Différentes espèces d’animaux et de plantes doivent, à l’instar des phénomènes chimiques et physiques, des composés chimiques et des systèmes physico-chimiques, être caractérisés et déterminés en géochimie par des constantes numériques.
Les indices morphologiques relevés par les biologistes et nécessaires pour la détermination de l’espèce y sont remplacés par les constantes numériques.
Dans les processus biogéochimiques il est indispensable de prendre en considération les constantes numériques suivantes : le poids moyen de l’organisme, sa composition chimique élémentaire moyenne et l’énergie géochimique moyenne qui lui est propre, c’est-à-dire sa faculté de produire des déplacements, autrement dit « la migration » des éléments chimiques dans le milieu vital.
Dans les processus biogéochimiques ce sont la matière et l’énergie qui sont au premier plan au lieu de la forme inhérente à l’espèce.
L’espèce peut à ce point de vue être considérée comme une matière analogue aux autres matières de l’écorce terrestre, comme, les eaux, les minéraux et les roches, qui, avec les organismes, sont l’objet des processus biogéochimiques. »
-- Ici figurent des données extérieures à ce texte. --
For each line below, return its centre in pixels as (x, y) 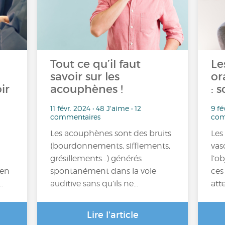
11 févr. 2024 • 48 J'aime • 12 (96, 108)
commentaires (75, 117)
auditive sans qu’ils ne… (94, 183)
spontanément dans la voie (103, 171)
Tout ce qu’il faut (95, 64)
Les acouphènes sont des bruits (111, 133)
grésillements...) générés (96, 158)
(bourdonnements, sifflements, (110, 146)
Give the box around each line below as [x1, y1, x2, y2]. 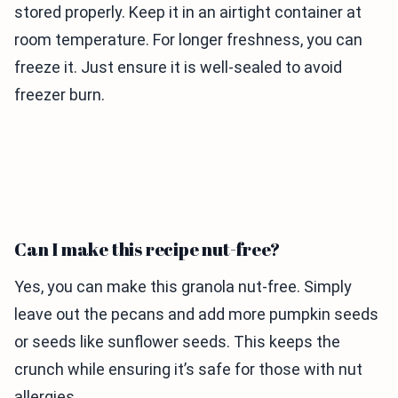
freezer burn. [14, 85, 105, 104]
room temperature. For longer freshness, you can [14, 30, 362, 49]
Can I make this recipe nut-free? [14, 237, 280, 261]
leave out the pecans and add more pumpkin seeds [14, 305, 378, 323]
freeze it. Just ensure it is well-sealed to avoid [14, 58, 342, 76]
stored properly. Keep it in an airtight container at [14, 3, 362, 21]
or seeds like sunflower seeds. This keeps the [14, 332, 340, 351]
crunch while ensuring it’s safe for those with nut [14, 360, 362, 378]
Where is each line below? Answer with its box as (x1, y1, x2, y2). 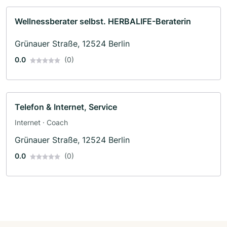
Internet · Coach (15, 118, 68, 127)
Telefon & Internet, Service (15, 101, 117, 112)
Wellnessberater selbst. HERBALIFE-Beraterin (15, 16, 191, 26)
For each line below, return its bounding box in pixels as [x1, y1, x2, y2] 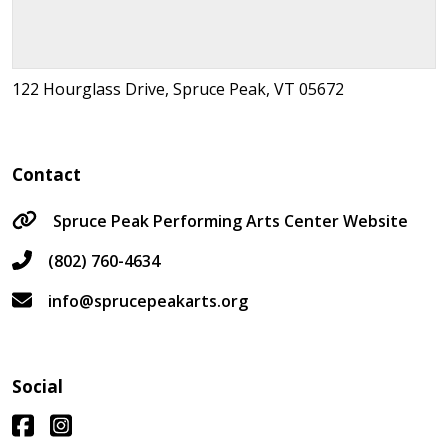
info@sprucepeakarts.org [48, 290, 248, 312]
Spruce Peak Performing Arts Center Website [53, 210, 408, 232]
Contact [12, 163, 81, 186]
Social [12, 375, 63, 398]
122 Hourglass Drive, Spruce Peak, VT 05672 [12, 78, 344, 100]
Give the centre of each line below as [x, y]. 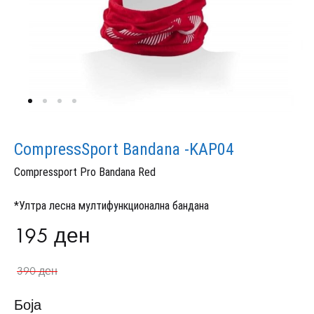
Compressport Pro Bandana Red [85, 172]
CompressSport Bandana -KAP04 [124, 149]
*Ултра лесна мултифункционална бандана [111, 206]
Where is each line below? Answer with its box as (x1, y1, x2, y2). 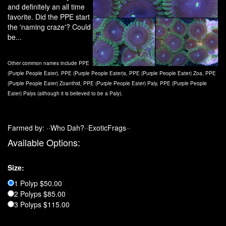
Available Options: (8, 136, 80, 149)
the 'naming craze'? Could (8, 22, 91, 32)
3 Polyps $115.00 (14, 199, 70, 209)
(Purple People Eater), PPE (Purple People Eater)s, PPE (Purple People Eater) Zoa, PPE (8, 70, 216, 77)
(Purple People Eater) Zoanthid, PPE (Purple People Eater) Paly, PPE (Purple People (8, 80, 207, 87)
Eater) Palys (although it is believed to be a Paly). (8, 90, 123, 97)
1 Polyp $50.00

Voici encore ce qu’il dit encore dans La composition chimique de la matière vivante et la chimie de l’écorce terrestre, une conférence faite à l’Université tchèque de Charles à Prague le 22 juin 1922, et prononcée au préalable comme discours prononcé le 12 mars 1922 à Saint-Pétersbourg à la Société des Naturalistes de cette ville.
« La Géochimie a pour but l’histoire des éléments chimiques de l’écorce terrestre, en quoi elle se distingue de la Minéralogie, qui étudie leurs molécules, les minéraux.
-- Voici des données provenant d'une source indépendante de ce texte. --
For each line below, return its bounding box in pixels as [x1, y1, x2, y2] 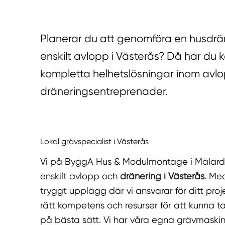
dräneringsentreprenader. [40, 85, 168, 98]
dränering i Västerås [120, 171, 204, 182]
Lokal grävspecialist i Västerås [40, 137, 149, 147]
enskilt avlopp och [40, 171, 120, 182]
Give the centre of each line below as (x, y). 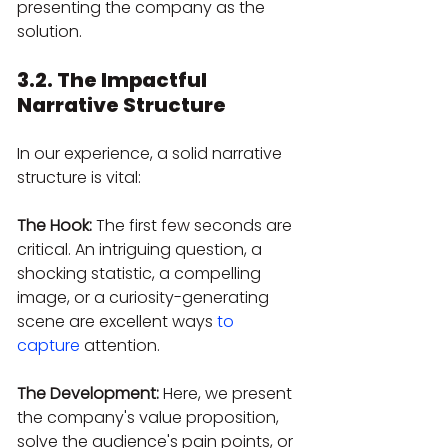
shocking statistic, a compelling (141, 273)
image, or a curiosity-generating (145, 297)
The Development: (88, 393)
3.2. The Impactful (114, 79)
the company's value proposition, (150, 417)
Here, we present (227, 393)
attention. (120, 345)
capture (48, 345)
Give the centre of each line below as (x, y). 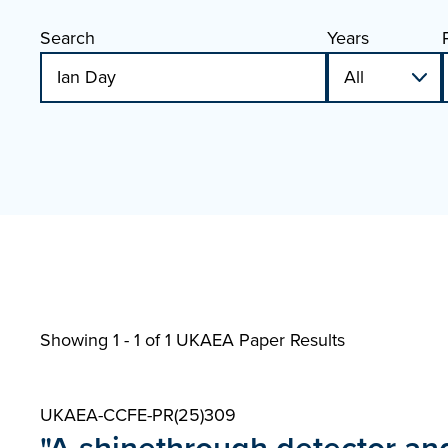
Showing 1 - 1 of (102, 340)
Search (67, 38)
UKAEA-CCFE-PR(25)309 (138, 415)
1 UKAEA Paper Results (255, 340)
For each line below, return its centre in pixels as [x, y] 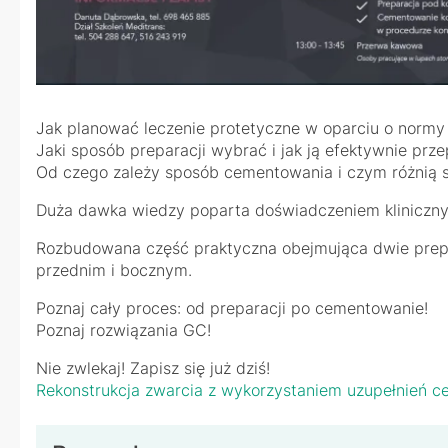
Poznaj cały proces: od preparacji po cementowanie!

Cette étude géochimique a établi le rôle important que joue le monde organique vivant,la matière vivante, comme je l’appellerai, dans la chimie de l’écorce terrestre. Nous ne pouvons même nous faire aucune idée de l’histoire des éléments chimiques de l’écorce terrestre sans tenir compte de l’existence d’organismes vivants à la surface du Globe (…).
Nous sommes obligés, en Géochimie, d’étudier des organismes vivants, des phénomènes vitaux. Mais ces organismes ne se manifestent pas sous les formes que se représentent les biologistes.
Le géochimiste est obligé d’employer, à l’égard des organismes, les méthodes d’investigation adoptées dans l’étude du règne minéral. Ce qui l’intéresse dans l’organisme, c’est sa composition chimique, son poids et son énergie. La structure morphologique, les phénomènes qui s’accomplissent dans l’organisme, passent au second plan, bien qu’ils ne soient pas négligeables, comme nous le verrons plus tard.
Les organismes ne se manifestent pas individuellement, mais dans leur action en masse. L’individu disparaît, si l’on considère l’immensité de l’échelle des phénomènes terrestres. Seul l’ensemble de ces individus offre de l’importance.
Les organismes vivants se présentent en Géochimie presque exclusivement comme des faits susceptibles d’être assujettis à des lois statistiques. Il s’ensuit qu’il nous sera commode et nécessaire d’introduire une nouvelle conception de la nature vivante. »
Vladimir Vernadsky insiste ainsi particulièrement sur la dimension biogéochimique de la matière vivante et de son activité. On pourrait résumer cela en disant qu’il refuse de voir la matière vivante en deux dimensions, avec des données arithmétiques. Il la considère en trois dimensions, avec une dimension exponentielle.
Le mouvement de la matière procède par sauts qualitatifs et brise la linéarité, la symétrie, l’équilibre.